昨日小森さんと一緒に帰ったものだから今日は朝から彼女が絡んでくるだろうと思っていたが小森さんは話しかけてこなかった。いつものように自分の席に着いて本を読んだりスマホをいじったりしていた。入学当初のように彼女の周りにクラスメイトが集まる光景はやはりなかった。
そして昼休みになり、俺はパンを買いに購買部へ向かうため教室を出た。すると小森さんがトートバッグを右肩にして立っていた。
だから俺は避けて通ろうとしたのだが彼女は俺の前に立ち塞がった。再度避けて歩こうとしたが小森さんはまた俺の前に。
そんな俺たちの横を通った眼鏡の男子はあからさまに不機嫌そうな顔をしてすれ違った。
「えっと、小森さん? 俺になにか用かな?」
「ええ、そうよ。お弁当を作って来たの。よかったらどう?」
そう言って小森さんは俺にトートバッグの中を見せてくれた。そこには二つの巾着袋が入っていた。
「ありがとう、小森さん。でも今日はパンの気分で……」
我ながらもっと上手な断り方がないかと思う。
「そう……」
小森さんは分かりやすく肩を落とした。
そんな態度をとられてしまうと罪の意識を感じるもので――。
「分かった。そういうことなら一人で食べるわ。自分の席で、二つのお弁当箱を出して。
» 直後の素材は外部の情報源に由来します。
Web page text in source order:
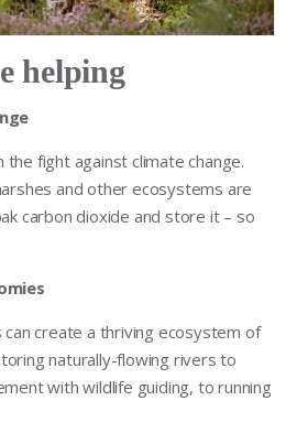
helping
the fight against climate change.
and other ecosystems are
carbon dioxide and store it – so
can create a thriving ecosystem of
naturally-flowing rivers to
with wildlife guiding, to running
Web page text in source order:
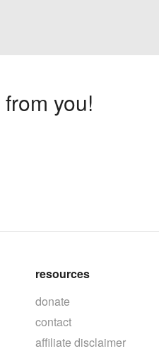
you!
resources
donate
contact
affiliate disclaimer
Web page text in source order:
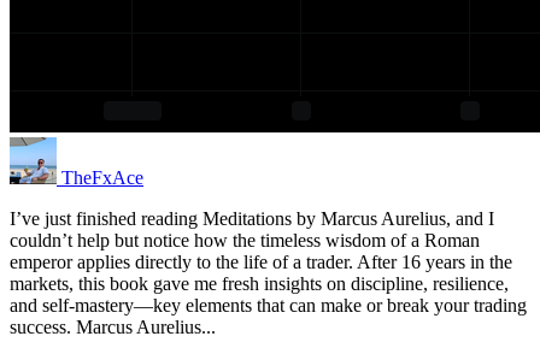
TheFxAce
I’ve just finished reading Meditations by Marcus Aurelius, and I
couldn’t help but notice how the timeless wisdom of a Roman
emperor applies directly to the life of a trader. After 16 years in the
markets, this book gave me fresh insights on discipline, resilience,
and self-mastery—key elements that can make or break your trading
success. Marcus Aurelius...
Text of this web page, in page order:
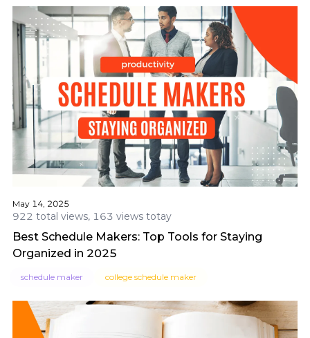
May 14, 2025
922 total views, 163 views totay
Best Schedule Makers: Top Tools for Staying
Organized in 2025
schedule maker college schedule maker
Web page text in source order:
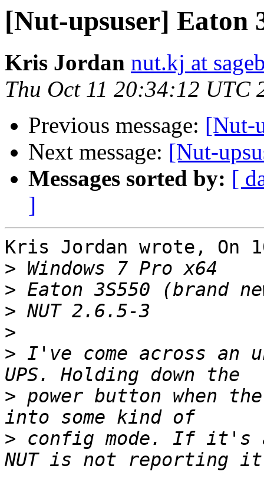
[Nut-upsuser] Eaton
Kris Jordan nut.kj at
Thu Oct 11 20:34:12 UTC
Previous message: [Nut-
Next message: [Nut-
Messages sorted by: [
]
Kris Jordan wrote, On
>
>
>
>
> I've come across an
> power button when
> config mode. If it's
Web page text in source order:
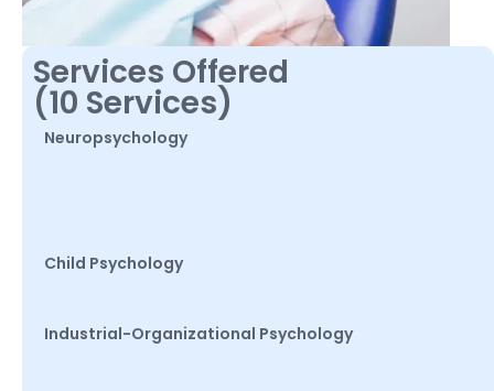
Services Offered
(10 Services)
Neuropsychology
Child Psychology
Industrial-Organizational Psychology
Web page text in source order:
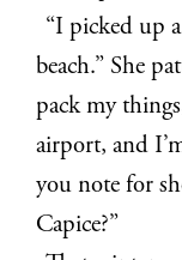
“I picked up
beach.” She
pack my
airport, and
you note for
Capice?”

そう、まるで一緒に食べる約束をしていたかのように。そうしたら誰かに聞かれるかもしれないわね『そのお弁当どうしたの?』って。それで私はこう答えるわ。『海浦君と約束していたのに彼は購買部のパンを優先したの』って」
「はぁ……分かったよ、そのお弁当ありがたく頂戴します。でもせめてひとけのない所で食べよう」
「それは賛成。私も注目を浴びるのは好きじゃないもの」
こうして俺たちがやって来た所は図書室である。
「ここで飲食してもいいのか?」
「大丈夫よ」
「根拠は?」
「……」
「……」
「……出入口の対角線上にあるテーブル席なんだけど、本棚の位置の関係で受付や他のテーブル席から死角になっているの。それにそこの本棚に収められている本はこの学校の歴代のアルバムや町の歴史をまとめた書籍ばかり。そんなの誰も興味ないでしょう? 故に誰も来ない。そこらの空き教室よりもこの一角だけひとけがないわ」
確かに連れて来られたテーブル席は本棚に囲まれていて、周りから中の様子が見えないようになっていた。こんな配置をこれまで誰も不思議に思わなかったのだろうか。いや、おそらく気づいても配置を変えようとしなかったのかもしれない。なぜなら変えるならまず本棚の本を出して、席と棚を移動。そして本を棚に戻す必要がある。おまけに動かす棚は席を隠すように囲っている棚だけではなく近くの棚も動かす必要がある。面倒だ。俺なら見て見ぬふりをする。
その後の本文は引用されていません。